YOUR INSTRUCTIONS:
Search the lines of the records for the word "应当责令限期改正", and copy every line that has it.

= = = =

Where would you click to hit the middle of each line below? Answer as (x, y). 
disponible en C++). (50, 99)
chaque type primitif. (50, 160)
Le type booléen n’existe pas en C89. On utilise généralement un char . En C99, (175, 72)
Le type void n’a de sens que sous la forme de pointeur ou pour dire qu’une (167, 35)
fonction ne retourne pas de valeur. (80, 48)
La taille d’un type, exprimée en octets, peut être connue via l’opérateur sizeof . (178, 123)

= = = =

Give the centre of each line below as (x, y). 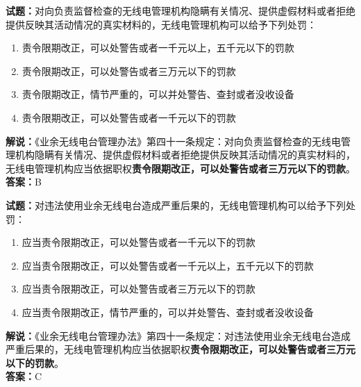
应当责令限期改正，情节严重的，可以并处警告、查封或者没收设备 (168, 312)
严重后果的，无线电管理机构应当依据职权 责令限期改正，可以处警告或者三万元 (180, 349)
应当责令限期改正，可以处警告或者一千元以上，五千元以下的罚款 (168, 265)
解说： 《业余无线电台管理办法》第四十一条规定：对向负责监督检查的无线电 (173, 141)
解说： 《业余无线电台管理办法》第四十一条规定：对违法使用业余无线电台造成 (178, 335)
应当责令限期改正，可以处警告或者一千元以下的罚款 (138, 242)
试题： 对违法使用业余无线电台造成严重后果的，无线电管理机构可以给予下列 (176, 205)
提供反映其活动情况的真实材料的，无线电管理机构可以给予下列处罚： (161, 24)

= = = =

ANSWER BELOW:
应当责令限期改正，情节严重的，可以并处警告、查封或者没收设备 (168, 312)
应当责令限期改正，可以处警告或者一千元以上，五千元以下的罚款 (168, 265)
应当责令限期改正，可以处警告或者一千元以下的罚款 (138, 242)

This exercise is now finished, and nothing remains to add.